> **Work to complete**:
Without the pictures, give the listing below again exactly.

** Dataset content follows **

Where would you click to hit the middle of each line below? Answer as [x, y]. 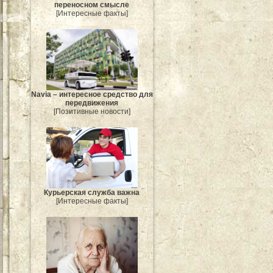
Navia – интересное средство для [92, 94]
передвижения [92, 103]
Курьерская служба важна [92, 192]
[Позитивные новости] [92, 111]
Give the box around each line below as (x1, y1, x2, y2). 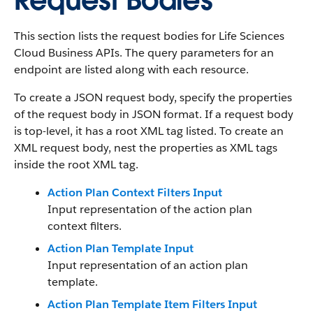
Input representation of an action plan (48, 258, 248, 272)
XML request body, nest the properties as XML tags (14, 140, 277, 155)
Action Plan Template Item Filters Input (48, 297, 257, 312)
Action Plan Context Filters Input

** End of Dataset content **

> **Completed exercise**:
Where would you click to hit the middle of each line below? Answer as [x, y]. 
Navia – интересное средство для [92, 94]
передвижения [92, 103]
Курьерская служба важна [92, 192]
[Позитивные новости] [92, 111]
Give the box around each line below as (x1, y1, x2, y2). 
Input representation of an action plan (48, 258, 248, 272)
XML request body, nest the properties as XML tags (14, 140, 277, 155)
Action Plan Template Item Filters Input (48, 297, 257, 312)
Action Plan Context Filters Input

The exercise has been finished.